* _Exercise directions_: In the entries below, find the line with "button images should" and print exactly every line from there up to and including the line with "stable solution. (4, 50, 50, 60)", with no other lines.

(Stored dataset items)
※

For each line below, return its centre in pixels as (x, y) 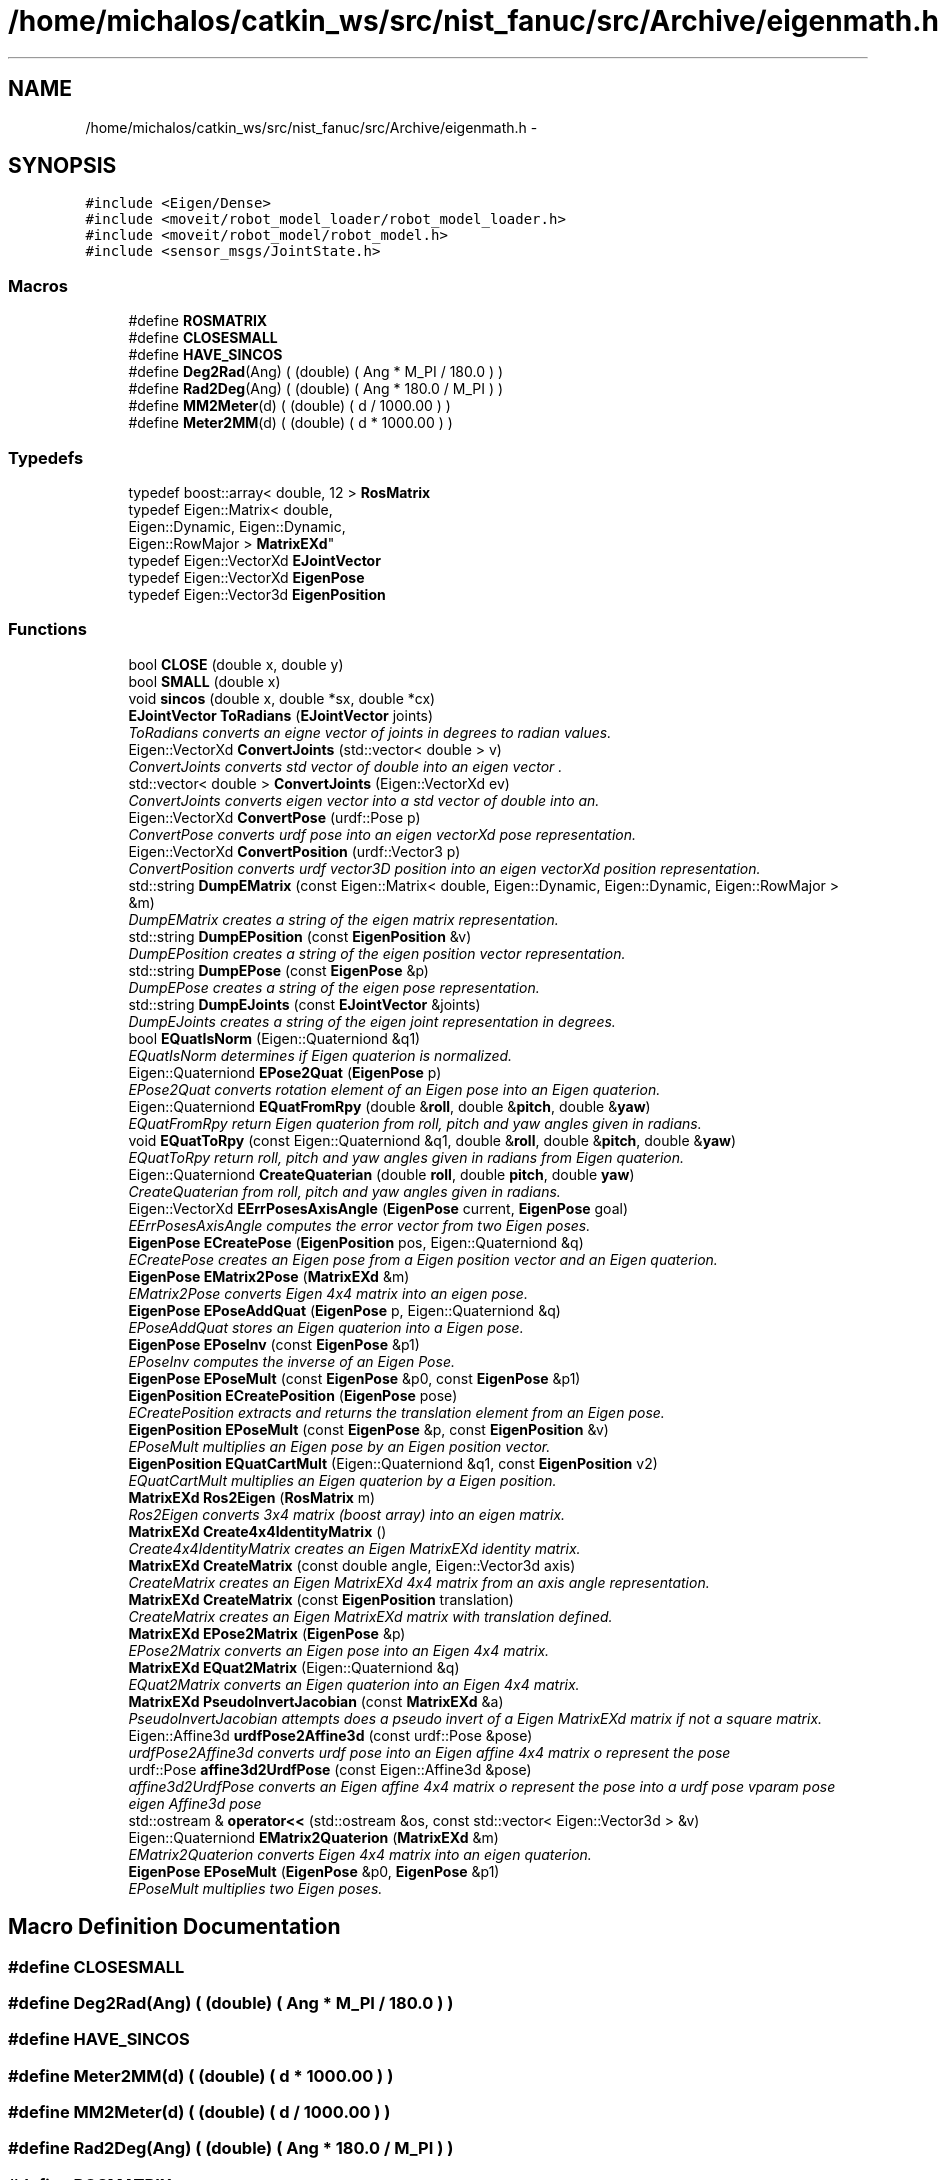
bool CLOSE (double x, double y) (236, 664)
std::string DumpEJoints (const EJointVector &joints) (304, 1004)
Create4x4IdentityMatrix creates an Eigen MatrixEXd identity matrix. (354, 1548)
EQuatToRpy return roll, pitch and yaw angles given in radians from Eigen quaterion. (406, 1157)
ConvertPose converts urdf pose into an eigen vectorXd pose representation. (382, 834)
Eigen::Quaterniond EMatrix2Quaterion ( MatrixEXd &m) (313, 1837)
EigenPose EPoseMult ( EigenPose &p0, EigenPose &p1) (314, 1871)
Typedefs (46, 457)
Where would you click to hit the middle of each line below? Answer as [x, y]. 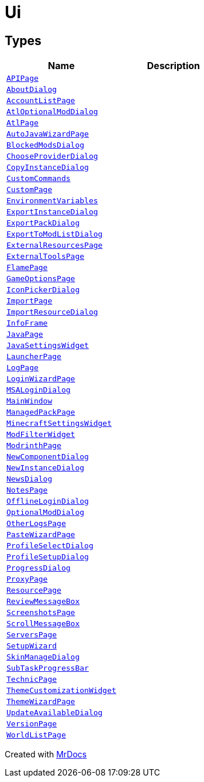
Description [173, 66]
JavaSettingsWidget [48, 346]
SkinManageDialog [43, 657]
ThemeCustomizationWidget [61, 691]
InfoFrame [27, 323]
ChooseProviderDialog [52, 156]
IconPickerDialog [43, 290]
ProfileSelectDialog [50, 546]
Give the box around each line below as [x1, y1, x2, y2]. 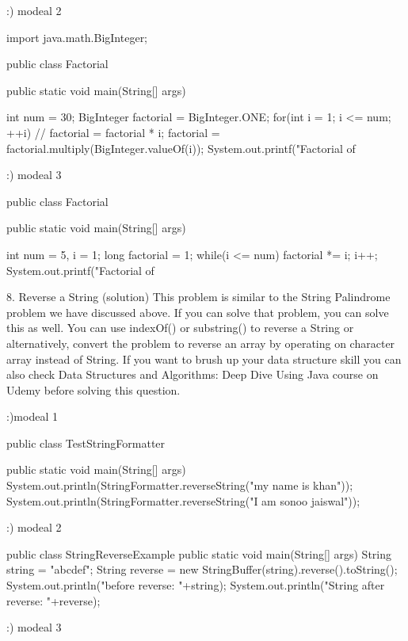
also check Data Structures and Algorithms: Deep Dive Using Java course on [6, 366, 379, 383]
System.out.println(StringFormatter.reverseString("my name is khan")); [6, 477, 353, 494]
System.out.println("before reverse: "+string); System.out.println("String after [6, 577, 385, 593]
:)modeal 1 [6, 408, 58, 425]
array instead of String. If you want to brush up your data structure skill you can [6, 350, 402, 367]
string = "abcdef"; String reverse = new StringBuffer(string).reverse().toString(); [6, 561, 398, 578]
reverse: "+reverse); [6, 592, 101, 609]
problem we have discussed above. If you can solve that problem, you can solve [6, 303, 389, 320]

※

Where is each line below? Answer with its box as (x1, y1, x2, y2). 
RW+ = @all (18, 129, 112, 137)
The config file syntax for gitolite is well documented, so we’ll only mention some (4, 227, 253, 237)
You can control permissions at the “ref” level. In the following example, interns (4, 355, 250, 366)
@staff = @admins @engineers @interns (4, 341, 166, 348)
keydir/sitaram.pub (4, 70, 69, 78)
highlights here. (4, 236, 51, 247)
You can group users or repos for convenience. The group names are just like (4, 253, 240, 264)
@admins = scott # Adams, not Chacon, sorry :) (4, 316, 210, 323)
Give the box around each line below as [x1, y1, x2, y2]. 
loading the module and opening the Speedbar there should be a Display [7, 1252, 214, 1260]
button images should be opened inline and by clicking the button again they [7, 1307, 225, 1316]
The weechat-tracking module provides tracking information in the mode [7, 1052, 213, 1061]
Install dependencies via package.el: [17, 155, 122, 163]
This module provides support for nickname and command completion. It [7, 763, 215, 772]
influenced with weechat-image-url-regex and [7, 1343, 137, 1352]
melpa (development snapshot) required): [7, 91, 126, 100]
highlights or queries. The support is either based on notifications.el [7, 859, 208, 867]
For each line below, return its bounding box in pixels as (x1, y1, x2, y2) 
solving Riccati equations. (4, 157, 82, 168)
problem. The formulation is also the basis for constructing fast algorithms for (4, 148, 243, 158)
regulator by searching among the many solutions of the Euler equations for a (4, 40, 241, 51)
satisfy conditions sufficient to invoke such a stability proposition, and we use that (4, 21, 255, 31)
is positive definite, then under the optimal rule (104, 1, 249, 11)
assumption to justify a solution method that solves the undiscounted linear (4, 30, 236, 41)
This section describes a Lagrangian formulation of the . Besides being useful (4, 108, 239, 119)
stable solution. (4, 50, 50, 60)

※

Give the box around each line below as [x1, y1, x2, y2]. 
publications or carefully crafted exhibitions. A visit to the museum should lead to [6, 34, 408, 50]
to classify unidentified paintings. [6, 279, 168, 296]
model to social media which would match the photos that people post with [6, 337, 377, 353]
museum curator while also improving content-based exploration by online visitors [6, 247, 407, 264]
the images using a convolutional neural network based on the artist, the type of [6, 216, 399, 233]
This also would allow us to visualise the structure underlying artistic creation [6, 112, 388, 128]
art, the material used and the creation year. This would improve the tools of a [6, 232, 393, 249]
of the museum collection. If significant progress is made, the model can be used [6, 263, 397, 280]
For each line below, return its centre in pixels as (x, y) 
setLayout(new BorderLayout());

※

* _Written response_:
button images should be opened inline and by clicking the button again they [7, 1307, 225, 1316]
The weechat-tracking module provides tracking information in the mode [7, 1052, 213, 1061]
Install dependencies via package.el: [17, 155, 122, 163]
This module provides support for nickname and command completion. It [7, 763, 215, 772]
influenced with weechat-image-url-regex and [7, 1343, 137, 1352]
melpa (development snapshot) required): [7, 91, 126, 100]
highlights or queries. The support is either based on notifications.el [7, 859, 208, 867]
For each line below, return its bounding box in pixels as (x1, y1, x2, y2) 
solving Riccati equations. (4, 157, 82, 168)
problem. The formulation is also the basis for constructing fast algorithms for (4, 148, 243, 158)
regulator by searching among the many solutions of the Euler equations for a (4, 40, 241, 51)
satisfy conditions sufficient to invoke such a stability proposition, and we use that (4, 21, 255, 31)
is positive definite, then under the optimal rule (104, 1, 249, 11)
assumption to justify a solution method that solves the undiscounted linear (4, 30, 236, 41)
This section describes a Lagrangian formulation of the . Besides being useful (4, 108, 239, 119)
stable solution. (4, 50, 50, 60)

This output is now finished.